Copyright © 2016 Benjamin R. Lin et al. This is an open access article distributed under the Creative Commons Attribution License, which permits unrestricted use, distribution, and reproduction in any medium, provided the original work is properly cited.


Purpose. To report the identification of the first de novo UBIAD1 missense mutation in an individual with Schnyder corneal dystrophy (SCD). Methods. A slit lamp examination was performed on a 47-year-old woman without a family history of corneal disorders. The proband’s parents, two sisters, and son were also examined and genomic DNA from all six individuals was collected.
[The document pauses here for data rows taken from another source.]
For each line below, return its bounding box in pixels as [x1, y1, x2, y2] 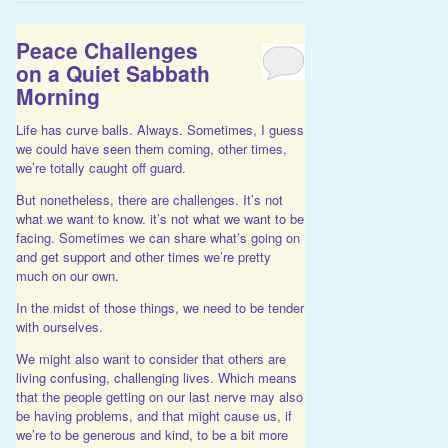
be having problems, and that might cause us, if [15, 405, 292, 425]
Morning [15, 81, 100, 112]
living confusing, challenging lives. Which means [15, 367, 297, 387]
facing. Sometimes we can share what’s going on [15, 227, 300, 247]
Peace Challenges [15, 35, 198, 66]
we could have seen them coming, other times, [15, 138, 287, 158]
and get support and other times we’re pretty [15, 246, 271, 266]
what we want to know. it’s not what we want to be [15, 208, 304, 228]
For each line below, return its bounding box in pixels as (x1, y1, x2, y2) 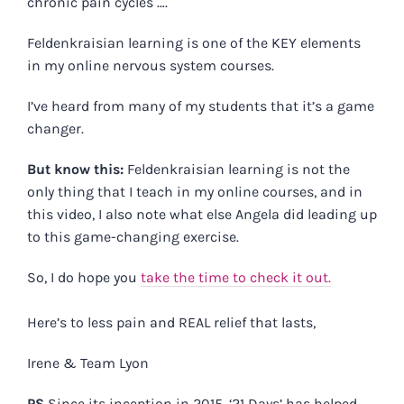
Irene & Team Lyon (27, 354, 149, 372)
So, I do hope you (27, 269, 141, 287)
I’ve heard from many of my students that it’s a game (27, 97, 374, 115)
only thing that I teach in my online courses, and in (27, 183, 363, 201)
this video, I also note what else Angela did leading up (27, 206, 377, 224)
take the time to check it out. (141, 269, 331, 287)
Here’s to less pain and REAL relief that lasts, (27, 314, 316, 332)
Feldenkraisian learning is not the (127, 161, 350, 179)
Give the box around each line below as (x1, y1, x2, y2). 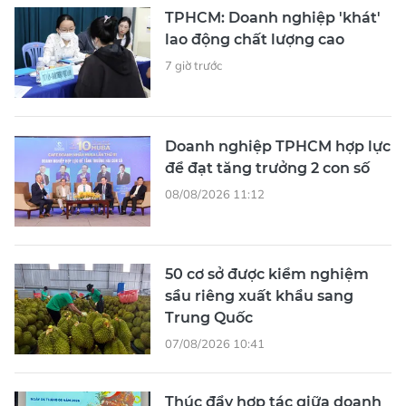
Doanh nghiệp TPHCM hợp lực (165, 137, 391, 155)
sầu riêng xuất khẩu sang (165, 286, 353, 304)
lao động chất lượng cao (165, 30, 344, 48)
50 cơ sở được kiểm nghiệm (165, 265, 369, 283)
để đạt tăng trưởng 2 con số (165, 159, 370, 177)
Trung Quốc (165, 308, 253, 326)
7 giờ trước (165, 57, 222, 72)
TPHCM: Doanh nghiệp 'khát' (165, 8, 381, 26)
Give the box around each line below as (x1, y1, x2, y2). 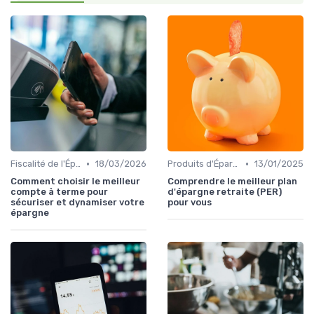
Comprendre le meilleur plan (168, 176, 297, 187)
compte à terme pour (11, 186, 108, 198)
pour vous (168, 197, 212, 208)
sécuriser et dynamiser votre (11, 197, 144, 208)
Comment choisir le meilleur (11, 176, 140, 187)
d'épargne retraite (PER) (168, 186, 282, 198)
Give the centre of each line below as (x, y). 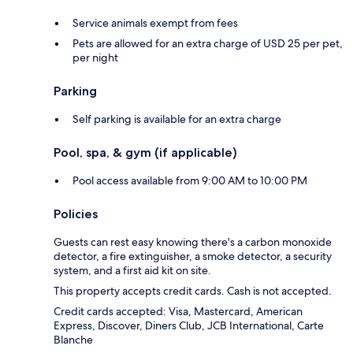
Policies (76, 214)
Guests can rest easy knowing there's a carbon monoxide (193, 242)
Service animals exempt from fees (155, 23)
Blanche (73, 340)
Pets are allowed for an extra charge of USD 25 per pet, (208, 44)
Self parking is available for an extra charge (177, 119)
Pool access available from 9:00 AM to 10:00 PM (190, 181)
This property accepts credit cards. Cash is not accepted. (193, 291)
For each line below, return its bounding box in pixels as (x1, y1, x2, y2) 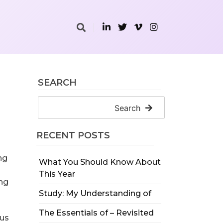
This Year (38, 169, 75, 179)
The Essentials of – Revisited (38, 208, 154, 218)
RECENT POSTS (36, 130, 110, 141)
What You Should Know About (38, 157, 161, 167)
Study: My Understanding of (38, 189, 151, 198)
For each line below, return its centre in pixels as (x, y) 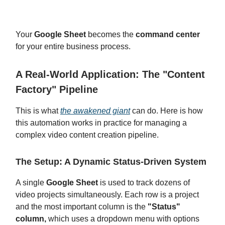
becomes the (111, 35)
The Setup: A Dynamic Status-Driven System (111, 162)
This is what (38, 111)
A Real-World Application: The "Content (110, 75)
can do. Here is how (166, 111)
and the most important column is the (82, 207)
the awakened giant (95, 111)
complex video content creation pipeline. (87, 135)

The exons and exon-intron boundaries of UBIAD1 were screened using Sanger sequencing. Identified mutations were screened for in 200 control chromosomes. In silico analysis predicted the impact of identified mutations on protein function and structure. Results. Slit lamp examination of the proband revealed findings consistent with SCD. Corneas of the family members appeared unaffected. Screening of UBIAD1 in the proband identified a novel heterozygous c.308C>T mutation, predicted to encode the missense amino acid substitution p.(Thr103Ile). This mutation was not identified in any of the family members or in 200 control chromosomes and was predicted to be damaging to normal protein function and structure. Conclusions. We present a novel heterozygous de novo missense mutation in UBIAD1, p.(Thr103Ile), identified in a patient with classic clinical features of SCD. This highlights the value of genetic testing in clinical diagnostic settings, even in the absence of a positive family history.